WORK INSTRUCTIONS —
What is wanted is every line below from the one with "of using the issue tracker. (7, 332, 81, 341)" up to and including the one with "- 인플루엔자 [23, 121, 48, 126]", retyped exactly, pictures excluded, nothing else.

[[ DATA TO PROCESS open ]]

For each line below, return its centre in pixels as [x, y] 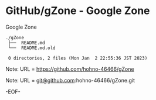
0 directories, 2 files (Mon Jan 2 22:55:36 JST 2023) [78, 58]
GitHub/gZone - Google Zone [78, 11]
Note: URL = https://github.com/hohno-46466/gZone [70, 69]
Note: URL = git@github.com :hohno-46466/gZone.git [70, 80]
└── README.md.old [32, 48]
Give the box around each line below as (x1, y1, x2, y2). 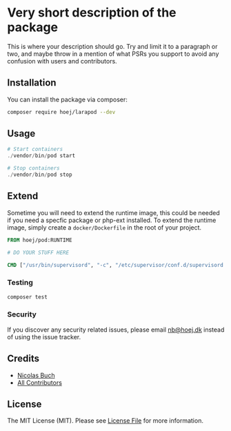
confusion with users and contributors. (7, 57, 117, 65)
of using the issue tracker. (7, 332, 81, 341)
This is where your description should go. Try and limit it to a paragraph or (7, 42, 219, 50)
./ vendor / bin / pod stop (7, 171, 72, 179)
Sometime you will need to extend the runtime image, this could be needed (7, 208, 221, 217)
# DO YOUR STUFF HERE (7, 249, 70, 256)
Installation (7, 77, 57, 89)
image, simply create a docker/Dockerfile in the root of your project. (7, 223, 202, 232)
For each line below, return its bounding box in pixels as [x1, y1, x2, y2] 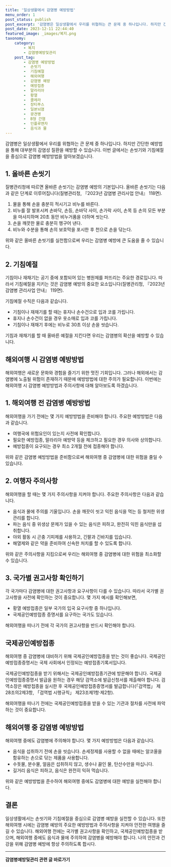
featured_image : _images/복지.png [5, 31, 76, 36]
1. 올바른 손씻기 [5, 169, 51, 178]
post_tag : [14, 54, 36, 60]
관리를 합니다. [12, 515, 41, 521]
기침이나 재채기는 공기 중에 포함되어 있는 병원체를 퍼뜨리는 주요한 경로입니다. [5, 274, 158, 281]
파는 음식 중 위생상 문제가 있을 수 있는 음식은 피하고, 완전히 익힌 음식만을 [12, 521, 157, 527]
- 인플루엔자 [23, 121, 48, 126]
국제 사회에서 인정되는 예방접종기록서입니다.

[[ DATA TO PROCESS closed ]]
[[ DATA TO PROCESS open ]]

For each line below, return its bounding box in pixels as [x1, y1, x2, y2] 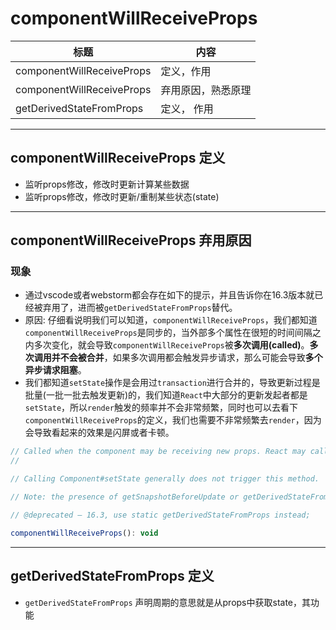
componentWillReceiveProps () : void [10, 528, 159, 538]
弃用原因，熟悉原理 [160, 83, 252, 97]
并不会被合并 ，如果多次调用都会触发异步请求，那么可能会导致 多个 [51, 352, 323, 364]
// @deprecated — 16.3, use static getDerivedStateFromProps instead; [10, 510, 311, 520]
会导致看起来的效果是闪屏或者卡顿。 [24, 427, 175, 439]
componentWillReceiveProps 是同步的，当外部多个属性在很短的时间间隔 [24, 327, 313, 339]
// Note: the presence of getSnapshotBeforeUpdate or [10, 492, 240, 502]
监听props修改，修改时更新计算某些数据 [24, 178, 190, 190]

[[ DATA TO PROCESS closed ]]
[[ DATA TO PROCESS open ]]

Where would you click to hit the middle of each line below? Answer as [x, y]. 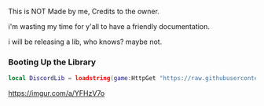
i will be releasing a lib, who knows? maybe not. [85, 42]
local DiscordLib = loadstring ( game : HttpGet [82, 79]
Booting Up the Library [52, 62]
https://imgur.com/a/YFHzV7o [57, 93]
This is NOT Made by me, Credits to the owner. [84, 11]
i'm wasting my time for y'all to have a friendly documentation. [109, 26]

[[ DATA TO PROCESS closed ]]

ANSWER BOX —
of using the issue tracker. (7, 332, 81, 341)
This is where your description should go. Try and limit it to a paragraph or (7, 42, 219, 50)
./ vendor / bin / pod stop (7, 171, 72, 179)
Sometime you will need to extend the runtime image, this could be needed (7, 208, 221, 217)
# DO YOUR STUFF HERE (7, 249, 70, 256)
Installation (7, 77, 57, 89)
image, simply create a docker/Dockerfile in the root of your project. (7, 223, 202, 232)
For each line below, return its bounding box in pixels as [x1, y1, x2, y2] 
featured_image : _images/복지.png [5, 31, 76, 36]
1. 올바른 손씻기 [5, 169, 51, 178]
post_tag : [14, 54, 36, 60]
관리를 합니다. [12, 515, 41, 521]
기침이나 재채기는 공기 중에 포함되어 있는 병원체를 퍼뜨리는 주요한 경로입니다. [5, 274, 158, 281]
파는 음식 중 위생상 문제가 있을 수 있는 음식은 피하고, 완전히 익힌 음식만을 [12, 521, 157, 527]
- 인플루엔자 [23, 121, 48, 126]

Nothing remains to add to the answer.